In [None]:
!git clone https://github.com/Qin-sx/sybil_address_recognition.git

In [None]:
from google.colab import drive
drive.mount('/content/drive')

In [None]:
!mv /content/sybil_address_recognition /content/sybil_demo_pipeline
import os
os.chdir('/content/sybil_demo_pipeline')

In [None]:
!mkdir data

In [None]:
!unzip /content/drive/MyDrive/contest/wallet_risk_score.zip -d /content/sybil_demo_pipeline/data/wallet_risk_score
!mkdir /content/sybil_demo_pipeline/data/raw_data
!mv /content/sybil_demo_pipeline/data/wallet_risk_score/*  /content/sybil_demo_pipeline/data/raw_data/

In [None]:
!mkdir data/features
!mv /content/sybil_demo_pipeline/data/raw_data/train_addresses.parquet /content/sybil_demo_pipeline/data/raw_data/train_dataset.parquet
!mv /content/sybil_demo_pipeline/data/raw_data/test_addresses.parquet /content/sybil_demo_pipeline/data/raw_data/test_dataset.parquet

In [None]:
import os
import pandas as pd

def get_all_candidates(file_path):
    train_datafile = os.path.join(file_path, "train_dataset.parquet")
    test_datafile = os.path.join(file_path, "test_dataset.parquet")
    train_df = pd.read_parquet(train_datafile)
    test_df = pd.read_parquet(test_datafile)
    train_addresses = train_df['ADDRESS']
    test_addresses = test_df['ADDRESS']
    all_addresses = pd.concat([train_addresses, test_addresses], ignore_index=True)
    all_addresses_df = pd.DataFrame(all_addresses, columns=['ADDRESS'])
    return all_addresses_df

def get_transaction_partners(transactions_df, address_df, columns=['FROM_ADDRESS', 'TO_ADDRESS']):
    # Initialize a dictionary to store the transaction partners for each address
    address_partners = {address: set() for address in address_df['ADDRESS']}

    # Iterate over each row in the transactions_df
    for _, row in transactions_df.iterrows():
        from_address = row[columns[0]]
        to_address = row[columns[1]]

        # Add the to_address to the from_address's partner set and vice versa
        if from_address in address_partners:
            address_partners[from_address].add(to_address)
        if to_address in address_partners:
            address_partners[to_address].add(from_address)

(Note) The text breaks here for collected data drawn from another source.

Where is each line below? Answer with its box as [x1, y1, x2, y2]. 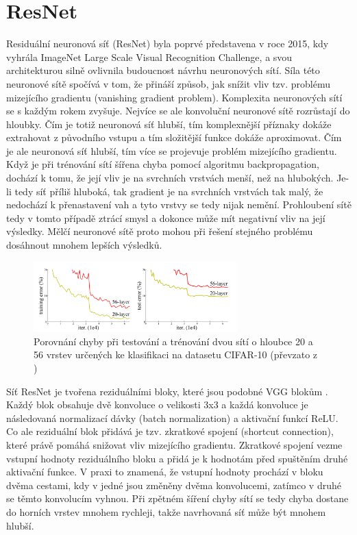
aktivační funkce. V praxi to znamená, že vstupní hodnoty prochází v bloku [6, 464, 323, 479]
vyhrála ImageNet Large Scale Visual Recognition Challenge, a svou [6, 49, 293, 64]
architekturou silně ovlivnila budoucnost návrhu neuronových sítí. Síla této [6, 63, 320, 77]
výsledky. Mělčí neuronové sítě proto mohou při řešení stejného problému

    # Convert the dictionary to a DataFrame
    result_df = pd.DataFrame({
        'ADDRESS': list(address_partners.keys()),
        'PARTNERS': [list(partners) for partners in address_partners.values()]
    })

    return result_df

def save_unique_partners(transaction_partners_df, address_df, output_path):
    # Extract all partners
    all_partners = set()
    for partners in transaction_partners_df['PARTNERS']:
        if partners is not None:  # Check for NULL values
            all_partners.update(partners)

    # Remove addresses that are in address_df['ADDRESS']
    address_set = set(address_df['ADDRESS'])
    unique_partners = all_partners - address_set

    # Convert to DataFrame
    unique_partners_df = pd.DataFrame(list(unique_partners), columns=['ADDRESS'])

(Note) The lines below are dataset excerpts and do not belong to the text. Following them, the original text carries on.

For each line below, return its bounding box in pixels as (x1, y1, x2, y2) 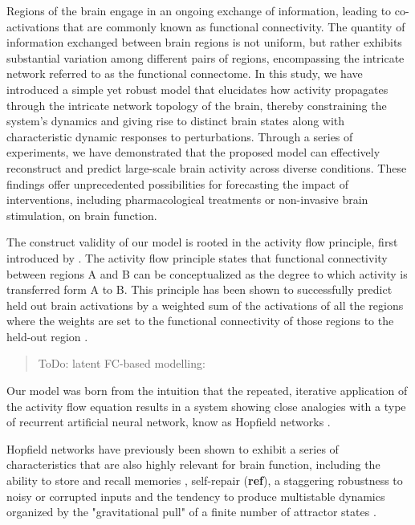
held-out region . (6, 328, 88, 344)
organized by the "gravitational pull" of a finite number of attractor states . (6, 503, 376, 520)
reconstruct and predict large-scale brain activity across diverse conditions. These (6, 159, 407, 176)
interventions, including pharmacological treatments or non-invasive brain (6, 191, 368, 208)
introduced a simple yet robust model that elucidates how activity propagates (6, 80, 389, 97)
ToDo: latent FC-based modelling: (38, 355, 205, 372)
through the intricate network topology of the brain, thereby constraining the (6, 96, 387, 113)
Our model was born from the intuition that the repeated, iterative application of (6, 382, 408, 399)

    # Remove rows with NULL values in ADDRESS column
    unique_partners_df.dropna(subset=['ADDRESS'], inplace=True)

    # Merge PARTNERS from transaction_partners_df based on ADDRESS
    merged_df = unique_partners_df.merge(transaction_partners_df[['ADDRESS', 'PARTNERS']], on='ADDRESS', how='left')

    # Save to parquet file
    output_file = os.path.join(output_path, "partners.parquet")
    merged_df.to_parquet(output_file, index=False)

def main(file_path, output_path):
    # Get all addresses
    address_df = get_all_candidates(file_path)

    # Read the transactions data
    transactions_datafile = os.path.join(file_path, "transactions.parquet")
    transactions_df = pd.read_parquet(transactions_datafile)

    # Get transaction partners
    transaction_partners_df = get_transaction_partners(transactions_df, address_df, columns=['FROM_ADDRESS', 'TO_ADDRESS'])

    # Save the transaction partners to a .parquet file
    output_file = os.path.join(output_path, "transaction_partners.parquet")
    transaction_partners_df.to_parquet(output_file, index=False)

    # Save unique partners to a separate .parquet file
    save_unique_partners(transaction_partners_df, address_df, output_path)

if __name__ == "__main__":
    file_path = "./data/raw_data/"
    output_path = "./data/features/"
    main(file_path, output_path)

In [None]:
import pandas as pd
import os

# 指定文件夹路径
folder_path = '/content/sybil_demo_pipeline/data/raw_data/token_transfers'

# 加载 partners.parquet 文件
partners_path = '/content/sybil_demo_pipeline/data/features/partners.parquet'  # 假设 partners.parquet 文件路径
partners_df = pd.read_parquet(partners_path)

# 获取 partners.parquet 中的 ADDRESS 列
partners_addresses = partners_df['ADDRESS'].dropna().unique()

# 获取所有 token_transfers 的 parquet 文件
files = [f for f in os.listdir(folder_path) if f.startswith('token_transfers.parquet')]

# 读取并合并文件，同时进行过滤
df_list = []
for file in files:
    file_path = os.path.join(folder_path, file)
    df = pd.read_parquet(file_path)
    # 过滤出只有地址在 partners_addresses 中的记录
    filtered_df = df[
        df['FROM_ADDRESS'].isin(partners_addresses) |
        df['TO_ADDRESS'].isin(partners_addresses) |
        df['ORIGIN_FROM_ADDRESS'].isin(partners_addresses) |
        df['ORIGIN_TO_ADDRESS'].isin(partners_addresses)
    ]
    if not filtered_df.empty:
        df_list.append(filtered_df)

# 合并过滤后的数据
if df_list:
    merged_df = pd.concat(df_list, ignore_index=True)
    # 保存合并后的文件
    merged_df.to_parquet('/content/sybil_demo_pipeline/data/raw_data/token_transfers.parquet', index=False)
else:
    print("No data to save after filtering.")

In [None]:
!mkdir ./saved_model

In [None]:
!python feature_process_2.py

In [None]:
!mv /content/sybil_demo_pipeline/data/features/transactions_feature_partner.parquet /content/sybil_demo_pipeline/data/features/transactions_feature.parquet

In [None]:
!pip install catboost

In [None]:
!python train2.py

In [None]:
!python inference2.py

In [None]:
import os
os.chdir('/content')

In [None]:
!zip -r sybil_demo_pipeline.zip ./sybil_demo_pipeline -x "./sybil_demo_pipeline/data/*" -x "./sybil_demo_pipeline/saved_model/*"